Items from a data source
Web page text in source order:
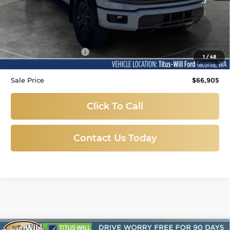
1/48
Less
Titus-Will Price
$66,705
Documentation Fee:
+$200
Sale Price $66,905
Click To Call
Contact Us Today
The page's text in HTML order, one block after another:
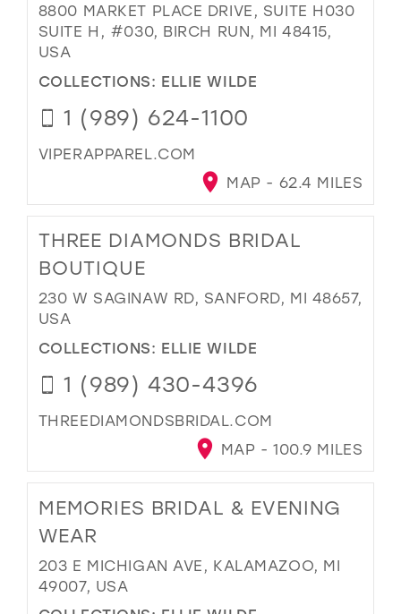
8800 MARKET PLACE DRIVE, SUITE H030
SUITE H, #030, BIRCH RUN, MI 48415,
USA
COLLECTIONS: ELLIE WILDE
1 (989) 624-1100
VIPERAPPAREL.COM
MAP - 62.4 MILES
THREE DIAMONDS BRIDAL
BOUTIQUE
230 W SAGINAW RD, SANFORD, MI 48657,
USA
COLLECTIONS: ELLIE WILDE
1 (989) 430-4396
THREEDIAMONDSBRIDAL.COM
MAP - 100.9 MILES
MEMORIES BRIDAL & EVENING
WEAR
203 E MICHIGAN AVE, KALAMAZOO, MI
49007, USA
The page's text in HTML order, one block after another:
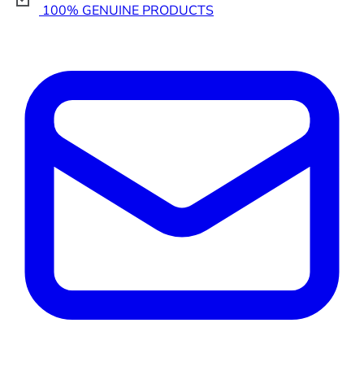
100% GENUINE PRODUCTS
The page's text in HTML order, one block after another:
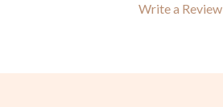
Write a Review
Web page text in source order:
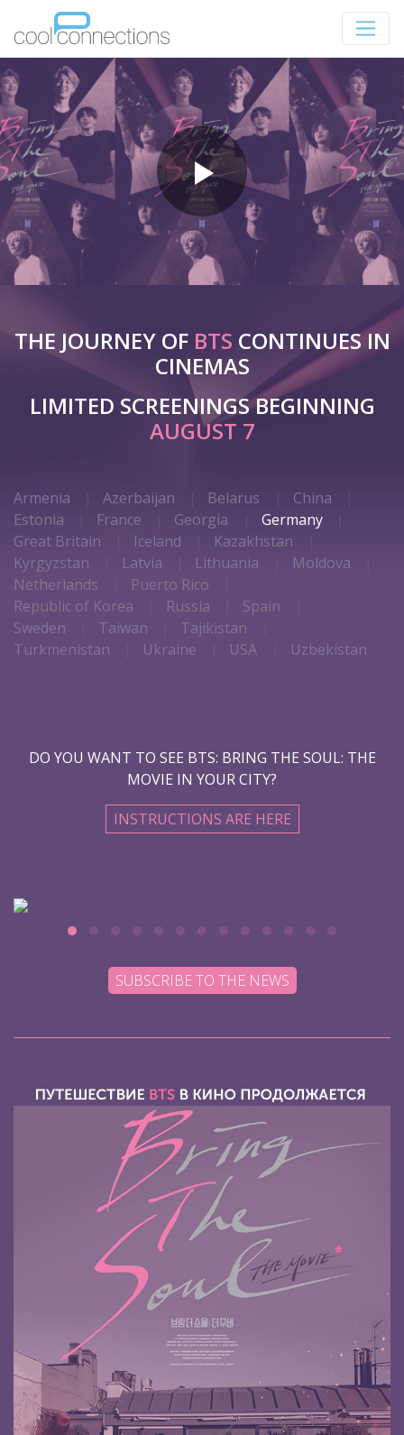
THE JOURNEY OF BTS CONTINUES IN
CINEMAS
LIMITED SCREENINGS BEGINNING
AUGUST 7
Armenia Azerbaijan Belarus
China
Estonia
France Georgia
Germany
Great Britain
Iceland
Kazakhstan
Kyrgyzstan
Latvia Lithuania
Moldova
Netherlands
Puerto Rico
Republic of Korea
Russia
Spain
Sweden
Taiwan
Tajikistan
Turkmenistan
Ukraine USA Uzbekistan
DO YOU WANT TO SEE BTS: BRING THE SOUL: THE
MOVIE IN YOUR CITY?
INSTRUCTIONS ARE HERE
SUBSCRIBE TO THE NEWS

> Try it:
Could you return exactly the lines starting with the one that contains "1 (989) 430-4396" and ending with the last line of the data above? Leave the pictures out.

> Your response:
1 (989) 430-4396
THREEDIAMONDSBRIDAL.COM
MAP - 100.9 MILES
MEMORIES BRIDAL & EVENING
WEAR
203 E MICHIGAN AVE, KALAMAZOO, MI
49007, USA
The page's text in HTML order, one block after another:
100% GENUINE PRODUCTS
The page's text in HTML order, one block after another:
Write a Review
Web page text in source order:
THE JOURNEY OF BTS CONTINUES IN
CINEMAS
LIMITED SCREENINGS BEGINNING
AUGUST 7
Armenia Azerbaijan Belarus
China
Estonia
France Georgia
Germany
Great Britain
Iceland
Kazakhstan
Kyrgyzstan
Latvia Lithuania
Moldova
Netherlands
Puerto Rico
Republic of Korea
Russia
Spain
Sweden
Taiwan
Tajikistan
Turkmenistan
Ukraine USA Uzbekistan
DO YOU WANT TO SEE BTS: BRING THE SOUL: THE
MOVIE IN YOUR CITY?
INSTRUCTIONS ARE HERE
SUBSCRIBE TO THE NEWS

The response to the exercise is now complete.